A few corporate advisers say that even some members of the business establishment are starting to worry. After all, the raiders have been run out of business. It's corporations, trying to expand, that want to make acquisitions now. And the bid for NCR is no `80s-style, junk-bond-financed, bust-up deal that shortchanges shareholders. It's an all-cash, all-share bid by a company that's trying to acquire management expertise as well as assets.

Exley's maneuvers would be more understandable if he were merely jockeying for a better price, or if NCR could deliver a stock price higher than $100, AT&T's current offer, in the long run. But it's hard to make that case. Shareholders would be richer today if they could have taken $90 in December and reinvested it--because the market has been rising. And the consulting firm Mitchell & Co., in Cambridge, Mass., says that NCR's stock on its own won't see $110 or even $100 any time soon. It says NCR's stock movements correlate most closely with cash flow per share. To reach $100 or $110, NCR would have to post a cash flow of $16.30 or $17.39, respectively. Value Line Inc. forecasts 1991 cash flow at $11.15 a share.

'CONTROL.' In Exley's defense, few outsiders charge him with trying to save his own job, the real rationale behind a lot of `80s bulwarking. Rather, he seems sure that an independent NCR can better serve all of a corporation's "stakeholders," including customers, suppliers, and employees. A recent NCR ad, thanking them for support, says it all: Shareholders are the last to be mentioned.

Perhaps that's not a surprise, since some 60% of them voted against Exley's position at the company's Mar. 28 annual meeting. But these shareholders aren't money-grubbing arbitrageurs who have no interest in the company. Arbs own just 30% of NCR's stock.

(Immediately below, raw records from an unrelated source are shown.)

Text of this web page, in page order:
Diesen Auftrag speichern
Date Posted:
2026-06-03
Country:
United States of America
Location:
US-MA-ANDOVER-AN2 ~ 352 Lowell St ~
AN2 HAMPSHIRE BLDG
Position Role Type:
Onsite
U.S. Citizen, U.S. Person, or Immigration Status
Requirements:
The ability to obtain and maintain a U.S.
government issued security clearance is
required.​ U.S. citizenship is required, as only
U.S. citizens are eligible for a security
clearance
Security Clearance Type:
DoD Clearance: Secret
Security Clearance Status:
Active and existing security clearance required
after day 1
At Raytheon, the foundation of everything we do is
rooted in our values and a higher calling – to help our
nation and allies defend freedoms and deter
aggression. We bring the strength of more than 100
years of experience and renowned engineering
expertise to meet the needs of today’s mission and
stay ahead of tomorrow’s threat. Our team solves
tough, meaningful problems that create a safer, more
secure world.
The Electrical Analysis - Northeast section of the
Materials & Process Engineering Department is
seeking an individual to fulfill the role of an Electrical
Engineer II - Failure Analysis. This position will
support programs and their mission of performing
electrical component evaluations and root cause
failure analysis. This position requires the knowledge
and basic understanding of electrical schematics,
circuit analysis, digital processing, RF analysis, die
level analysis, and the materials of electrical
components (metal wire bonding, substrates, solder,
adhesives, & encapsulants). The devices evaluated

Shareholders, in any case, aren't the only ones with a lot to lose if takeovers become impossible. The U. S. economic system would suffer, too: It needs a fairly free "market for corporate control" both to discipline managers and to prevent acquirers from stealing companies. That system is now out of whack. A recent federal court decision that threw out NCR's ESOP is a good start toward that tricky balance. It's also a welcome sign that from the AT&T/NCR mess, some good may flow.